* _Activity_:
Only the lines with the string "adoption" are needed; return each of them from the entries below.

* _Extracted records_:
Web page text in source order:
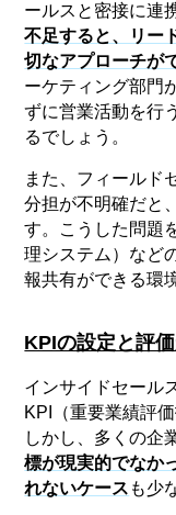
ールスと密接に連
不足すると、リー
切なアプローチが
ーケティング部門
ずに営業活動を行
るでしょう。
また、フィールド
分担が不明確だと
す。こうした問題
理システム）など
報共有ができる環
KPIの設定と評
インサイドセール
KPI（重要業績評
しかし、多くの企
標が現実的でなか
れないケース も少
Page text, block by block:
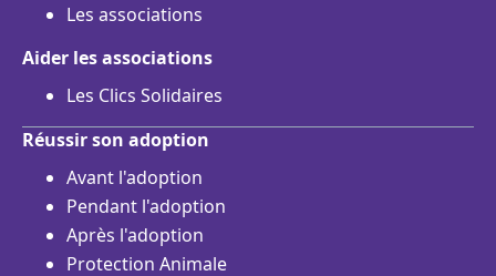
Les associations
Aider les associations
Les Clics Solidaires
Réussir son adoption
Avant l'adoption
Pendant l'adoption
Après l'adoption
Protection Animale
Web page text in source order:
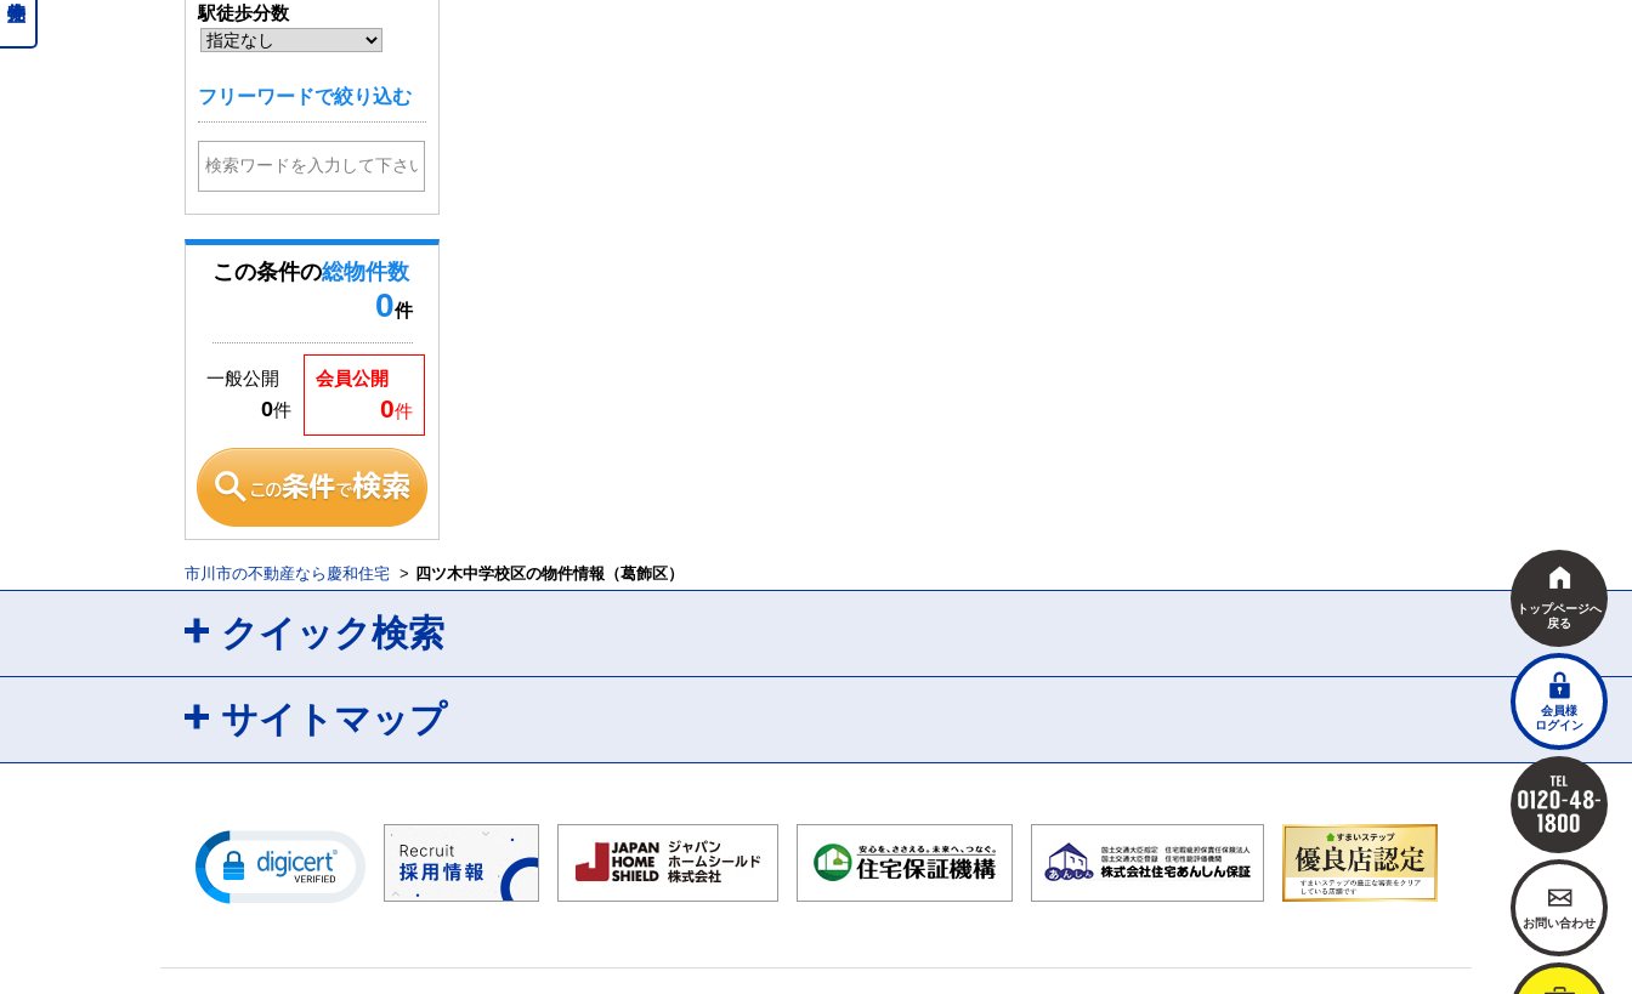
駅徒歩分数
フリーワードで絞り込む
この条件の総物件数
0件
会員公開
0件
一般公開
0件
市川市の不動産なら慶和住宅 四ツ木中学校区の物件情報（葛飾区）
クイック検索
サイトマップ
トップページへ
戻る
会員様
ログイン
お問い合わせ
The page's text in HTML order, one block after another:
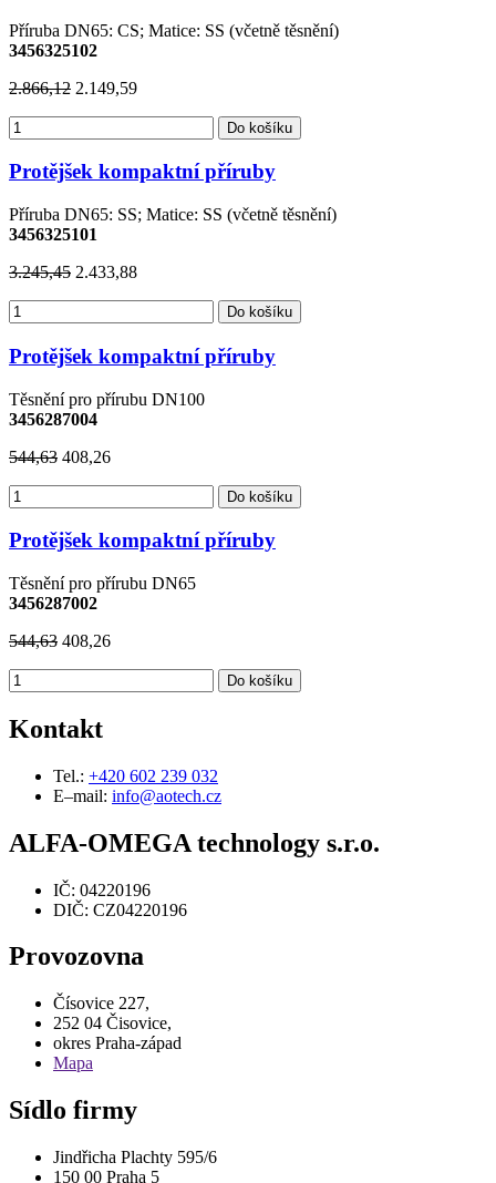
Příruba DN65: CS; Matice: SS (včetně těsnění)
3456325102
2.866,12 2.149,59
Do košíku
Protějšek kompaktní příruby
Příruba DN65: SS; Matice: SS (včetně těsnění)
3456325101
3.245,45 2.433,88
Do košíku
Protějšek kompaktní příruby
Těsnění pro přírubu DN100
3456287004
544,63 408,26
Do košíku
Protějšek kompaktní příruby
Těsnění pro přírubu DN65
3456287002
544,63 408,26
Do košíku
Kontakt
Tel.: +420 602 239 032
E–mail: info@aotech.cz
ALFA-OMEGA technology s.r.o.
IČ: 04220196
DIČ: CZ04220196
Provozovna
Čísovice 227,
252 04 Čisovice,
okres Praha-západ
Mapa
Sídlo firmy
Jindřicha Plachty 595/6
150 00 Praha 5

* _Response box_:
Réussir son adoption
Avant l'adoption
Pendant l'adoption
Après l'adoption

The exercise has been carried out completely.